In the suburbs, and out in the countryside, too… If it is possible to have too many deer, how many is too many? And if it depends on who you ask, then who gets to decide? These questions have no easy answers, and the problems have no easy answers. It’s not simple. That’s what made this whole deer story so interesting to explore.
This has been rather a long response to your comment. (Maybe I should have saved it for my next post!) But like I say, none of this is simple. And your comment deserved a serious, thoughful reply. The facts I’ve cited here are based on solid science, and in my book I’ve included lots of footnotes.
If you still don’t agree with my conclusions, that’s OK. I hope you’ll still return to comment on future blog posts, and I hope you’ll read my book with an open mind.
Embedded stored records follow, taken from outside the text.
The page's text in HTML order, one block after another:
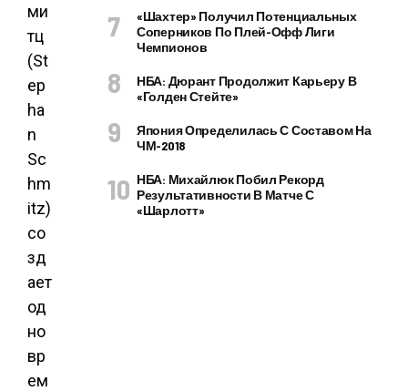
ми
тц
(St
ep
ha
n
Sc
hm
itz)
со
зд
ает
од
но
вр
ем
«Шахтер» Получил Потенциальных
Соперников По Плей-Офф Лиги
Чемпионов
НБА: Дюрант Продолжит Карьеру В
«Голден Стейте»
Япония Определилась С Составом На
ЧМ-2018
НБА: Михайлюк Побил Рекорд
Результативности В Матче С
«Шарлотт»

I would welcome wildlife with shrubbery and ornamentals if other types move in– such as the ruffed grouse. When I was growing up, it was not atypical for houses living near a wildlife reserve or a nature sanctuary to invite native species of birds and mammals. However, I have to wonder if the over-population of deer and bow-hunting bans (within the city limit) are the reason why the other native species disappeared from the suburbs altogether which were once there a few decades ago.
Dave — You could be right. Although there are lots of other variables in suburbia (e.g., other habitat changes, feral and pet cats, etc.), overabundant deer can definitely alter ecosystems in ways that affect bird populations and diversity. That’s true for birds living in the midstory, and even in the canopy. But these effects can be especially dramatic for ground-nesting birds like grouse.